● **Work instructions**: Starting at the line below holding "beautifully. Serve this" and stopping at the line holding "2 tablespoons extra-virgin olive oil", print every line exactly, both ends included, and leave the rest out.
- Opening Delimiter -
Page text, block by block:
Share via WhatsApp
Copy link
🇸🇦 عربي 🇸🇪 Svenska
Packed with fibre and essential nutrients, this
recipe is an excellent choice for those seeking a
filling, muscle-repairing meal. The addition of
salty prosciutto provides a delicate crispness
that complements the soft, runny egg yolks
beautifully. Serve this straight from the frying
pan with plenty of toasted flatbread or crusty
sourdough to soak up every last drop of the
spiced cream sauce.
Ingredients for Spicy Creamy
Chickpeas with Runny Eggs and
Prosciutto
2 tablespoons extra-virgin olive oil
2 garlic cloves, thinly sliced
- Closing Delimiter -
● **Answer**:
beautifully. Serve this straight from the frying
pan with plenty of toasted flatbread or crusty
sourdough to soak up every last drop of the
spiced cream sauce.
Ingredients for Spicy Creamy
Chickpeas with Runny Eggs and
Prosciutto
2 tablespoons extra-virgin olive oil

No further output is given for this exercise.